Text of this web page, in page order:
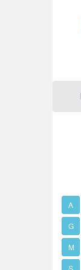
A
G
M
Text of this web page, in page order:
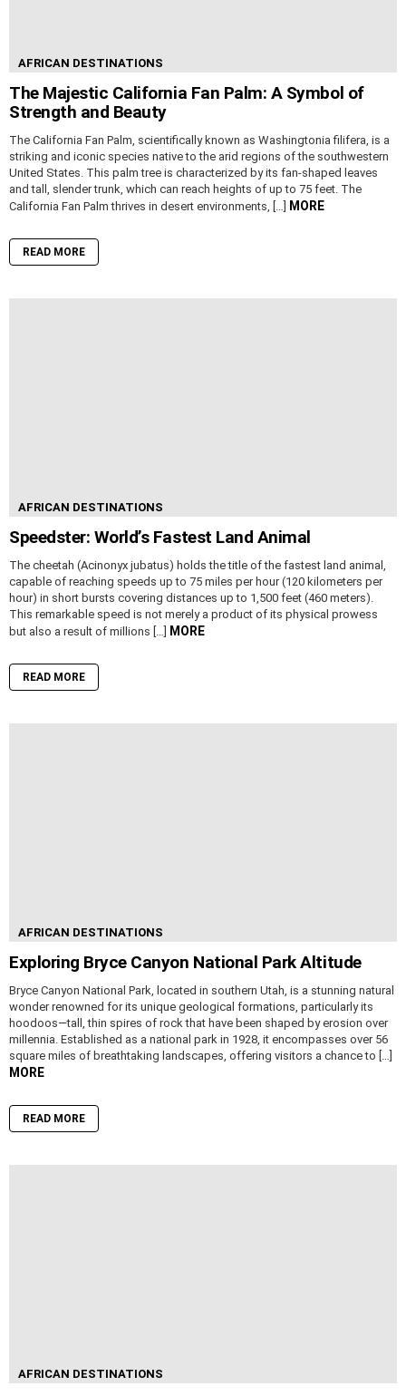
AFRICAN DESTINATIONS
The Majestic California Fan Palm: A Symbol of
Strength and Beauty
The California Fan Palm, scientifically known as Washingtonia filifera, is a
striking and iconic species native to the arid regions of the southwestern
United States. This palm tree is characterized by its fan-shaped leaves
and tall, slender trunk, which can reach heights of up to 75 feet. The
California Fan Palm thrives in desert environments, […] MORE
READ MORE
AFRICAN DESTINATIONS
Speedster: World’s Fastest Land Animal
The cheetah (Acinonyx jubatus) holds the title of the fastest land animal,
capable of reaching speeds up to 75 miles per hour (120 kilometers per
hour) in short bursts covering distances up to 1,500 feet (460 meters).
This remarkable speed is not merely a product of its physical prowess
but also a result of millions […] MORE
READ MORE
AFRICAN DESTINATIONS
Exploring Bryce Canyon National Park Altitude
Bryce Canyon National Park, located in southern Utah, is a stunning natural
wonder renowned for its unique geological formations, particularly its
hoodoos—tall, thin spires of rock that have been shaped by erosion over
millennia. Established as a national park in 1928, it encompasses over 56
square miles of breathtaking landscapes, offering visitors a chance to […]
MORE
READ MORE
AFRICAN DESTINATIONS
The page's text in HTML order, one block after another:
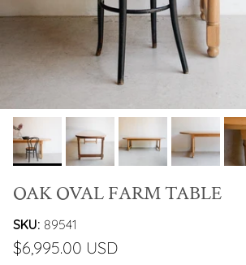
OAK OVAL FARM TABLE
SKU: 89541
$6,995.00 USD
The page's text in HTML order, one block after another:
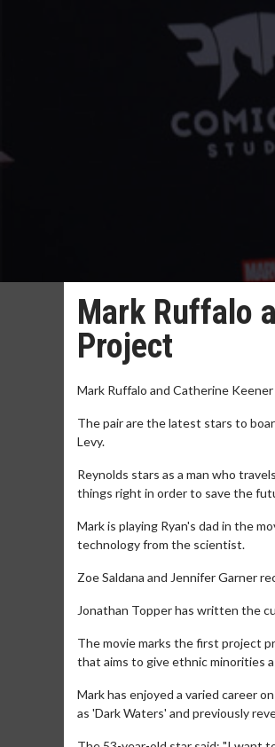
Mark Ruffalo
Project
Mark Ruffalo and Catherine
The pair are the latest stars to
Levy.
Reynolds stars as a man who
things right in order to save the
Mark is playing Ryan's dad in the
technology from the scientist.
Zoe Saldana and Jennifer Garner
Jonathan Topper has written the
The movie marks the first project
that aims to give ethnic minorities
Mark has enjoyed a varied career
as 'Dark Waters' and previously
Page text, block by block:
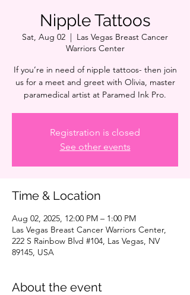
Nipple Tattoos
Sat, Aug 02
  |
Las Vegas Breast Cancer
Warriors Center
If you’re in need of nipple tattoos- then join
us for a meet and greet with Olivia, master
paramedical artist at Paramed Ink Pro.
Registration is closed
See other events
Time & Location
Aug 02, 2025, 12:00 PM – 1:00 PM
Las Vegas Breast Cancer Warriors Center,
222 S Rainbow Blvd #104, Las Vegas, NV
89145, USA
About the event
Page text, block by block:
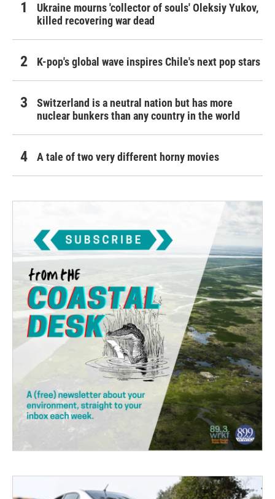
Ukraine mourns 'collector of souls' Oleksiy Yukov,
killed recovering war dead
K-pop's global wave inspires Chile's next pop stars
Switzerland is a neutral nation but has more
nuclear bunkers than any country in the world
A tale of two very different horny movies
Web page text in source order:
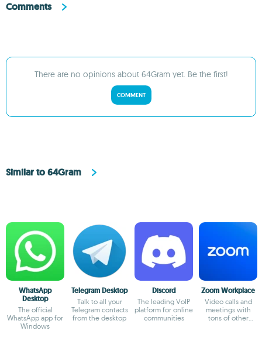
Comments
There are no opinions about 64Gram yet. Be the first!
COMMENT
Similar to 64Gram
WhatsApp
Desktop
The official
WhatsApp app for
Windows
Telegram Desktop
Talk to all your
Telegram contacts
from the desktop
Discord
The leading VoIP
platform for online
communities
Zoom Workplace
Video calls and
meetings with
tons of other
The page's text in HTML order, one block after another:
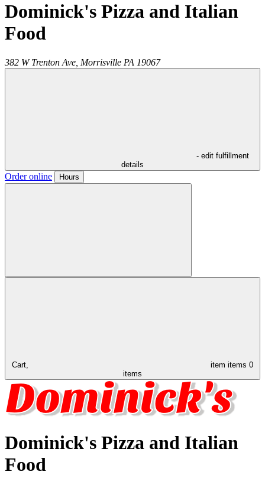
Dominick's Pizza and Italian
Food
382 W Trenton Ave, Morrisville PA 19067
- edit fulfillment
details
Order online Hours
Cart, item items 0
items
Dominick's Pizza and Italian
Food
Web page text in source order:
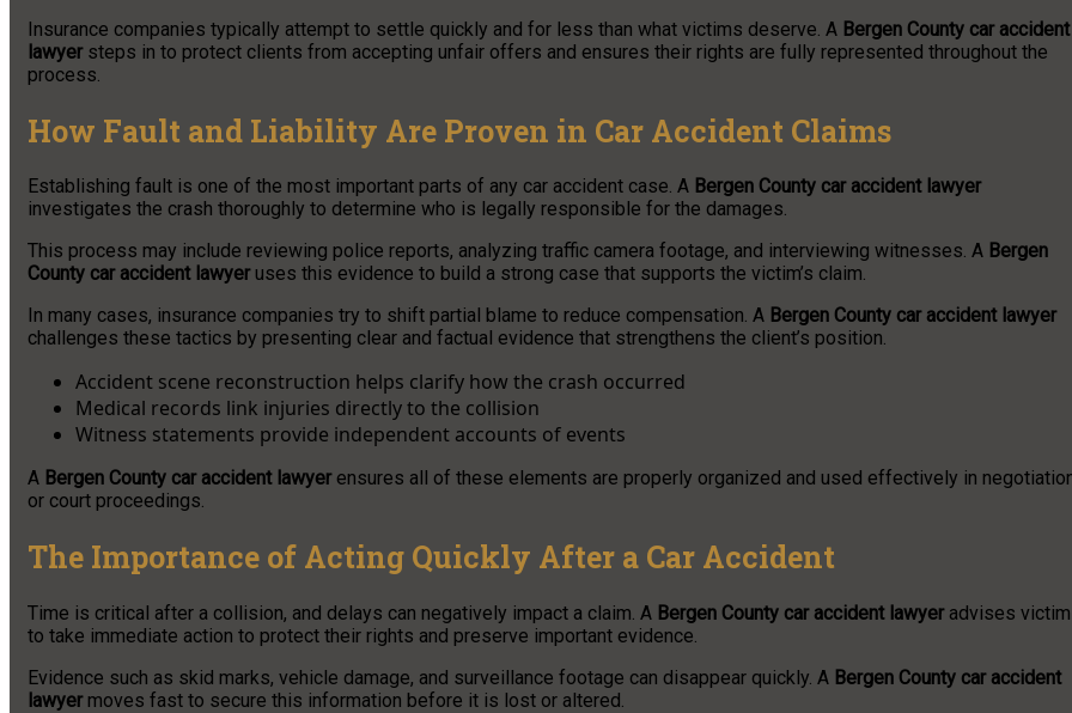
Insurance companies typically attempt to settle quickly and for less than what victims deserve. A Bergen County car accident
lawyersteps in to protect clients from accepting unfair offers and ensures their rights are fully represented throughout the
process.
How Fault and Liability Are Proven in Car Accident Claims
Establishing fault is one of the most important parts of any car accident case. A Bergen County car accident lawyer
investigates the crash thoroughly to determine who is legally responsible for the damages.
This process may include reviewing police reports, analyzing traffic camera footage, and interviewing witnesses. A Bergen
County car accident lawyeruses this evidence to build a strong case that supports the victim’s claim.
In many cases, insurance companies try to shift partial blame to reduce compensation. A Bergen County car accident lawyer
challenges these tactics by presenting clear and factual evidence that strengthens the client’s position.
Accident scene reconstruction helps clarify how the crash occurred
Medical records link injuries directly to the collision
Witness statements provide independent accounts of events
A Bergen County car accident lawyerensures all of these elements are properly organized and used effectively in
or court proceedings.
The Importance of Acting Quickly After a Car Accident
Time is critical after a collision, and delays can negatively impact a claim. A Bergen County car accident lawyeradvises
to take immediate action to protect their rights and preserve important evidence.
Evidence such as skid marks, vehicle damage, and surveillance footage can disappear quickly. A Bergen County car accident
lawyermoves fast to secure this information before it is lost or altered.
________________________________________
## YOUR GOAL
Search the data above for the word "footage", then gather each line in which it appears.

## TASK OUTPUT
This process may include reviewing police reports, analyzing traffic camera footage, and interviewing witnesses. A Bergen
Evidence such as skid marks, vehicle damage, and surveillance footage can disappear quickly. A Bergen County car accident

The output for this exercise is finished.